Having packed Michael Rahn off to Charlottenburg, Max made his way to
Adalbertstrasse. Slipping into the
Rote Rose bar, a nondescript haunt of low-level civil servants and other office workers, the Kriminalinspektor ordered a black coffee from the barman and took up residence at a table by the window. After a few moments of half-hearted people-watching, he retrieved his cigarettes from the pocket of his jacket. A waiter arrived with his coffee and small glass of water, placing the bill under Max’s nose just in case he missed it. 

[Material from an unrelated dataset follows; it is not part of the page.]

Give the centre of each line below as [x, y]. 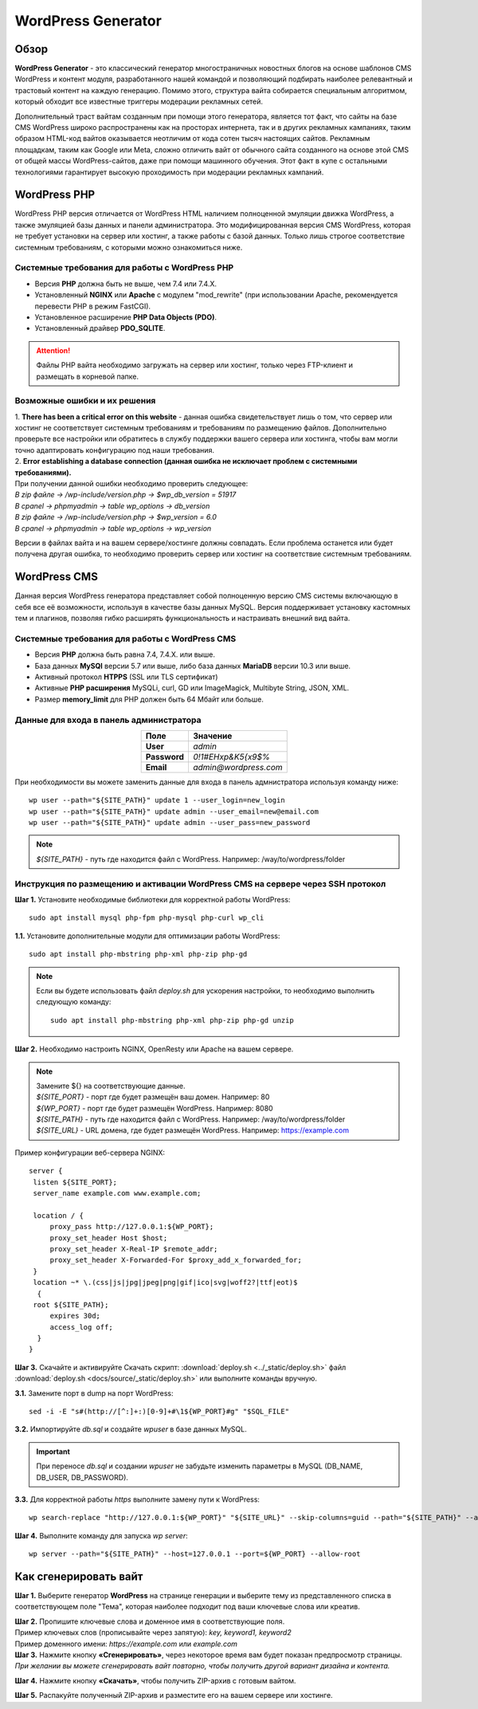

Don’t be so pushy, pal, or you won’t get a tip.
Taking a sip of the water, he lit up an HB and glanced at his watch. ‘How late are you going to be this time?’ he wondered.

As if by magic, Clara Ozil appeared at his shoulder. She gave him a peck on the cheek and called to the hovering waiter to bring her a pot of green tea. The man nodded and skipped behind the bar, happy to have at least a couple of customers during the post-lunch lull.

‘You’re late,’ Max grumbled.

‘So were you,’ Clara grinned, pulling up a seat and sitting down. Illuminated by the mid-afternoon sunshine, she radiated vitality. Her modest attire, a white blouse underneath a cheap grey business suit, seemed only to enhance her beauty, all pale skin, firm lines and raven black hair.

She was a truly magnificent woman, there were no two ways about it.

Not for the first time, Max reflected on the fact that Clara was simply far too sexy to be a lawyer. Catching him staring, she gave him an amused grin. ‘What are you looking at? If I didn’t know better, I might think you are checking me out.’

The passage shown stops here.